The TS Alliance is a Partner in the Developmental Synaptopathies Consortium (DSC).
The Developmental Synaptopathies Consortium (DSC) aims to better define and understand the biology underlying autism spectrum disorder (ASD) and intellectual disability (ID). Because the causes of ASD and ID are diverse and numerous, the DSC focuses on comparing and contrasting three rare genetic disorders that each have a high prevalence of ASD and ID: Phelan-McDermid syndrome, PTEN hamartoma tumor syndrome, and tuberous sclerosis complex (TSC).
TSC causes non-malignant tumors to form in many different organs, primarily in the brain, heart, kidney, skin and lungs. The severity of TSC can range from mild skin abnormalities to, in severe cases, intellectual disability, renal failure, seizures, and autism. Many TSC manifestations also develop later in life. Most individuals who are mildly affected by TSC lead active and productive lives, but it is important to realize that TSC is a life-long companion and individuals should receive continuous follow-up care.
Due to better testing methods, estimates of TSC frequency have risen dramatically in recent years as individuals with less-severe manifestations of TSC are identified. Population-based studies place the prevalence to be 1 in 6,000 live births. It is estimated that approximately 50,000 Americans and 1 million individuals worldwide have TSC.
The Tuberous Sclerosis Alliance (TS Alliance) is the only national organization dedicated to finding a cure for TSC while improving the lives of those affected. The TS Alliance delivers programs and information to individuals and families affected by TSC, provides community and professional education, and advocates with federal and state governments. In addition, the TS Alliance stimulates and supports basic, translational, and clinical research.

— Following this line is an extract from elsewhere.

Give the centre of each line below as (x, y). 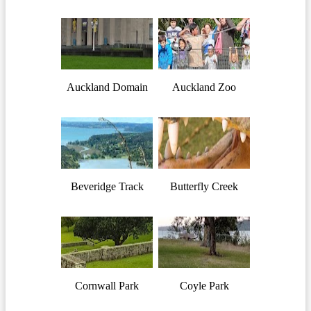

As a partner in the DSC, the TS Alliance serves as a two-way communication conduit representing the needs and priorities of individuals impacted by TSC to the DSC and spreading awareness of research opportunities to the TSC community. The TS Alliance contributes more than $25,000 per year toward costs associated with imaging and image analysis, and provided funding to support the DSC launch meeting in Boston. Additionally, blood samples collected by the DSC for future biomarker studies are being stored and will be distributed to qualified researchers by the TS Alliance-funded TSC Biosample Repository. Collaborations such as this leverage the strengths and capabilities of basic scientists, clinical researchers, and patient advocacy groups in ways that would be impossible working as individuals.
Through the DSC, the TS Alliance gains the opportunity to exchange ideas and learn from other patient advocacy groups, while researchers specializing in different rare disorders are able to share ideas and insights into three distinct but related disorders. Furthermore, what is learned from studying the common biology underlying ASD and ID in these three genetic disorders may reveal insights into risk factors for ASD and ID in the general population.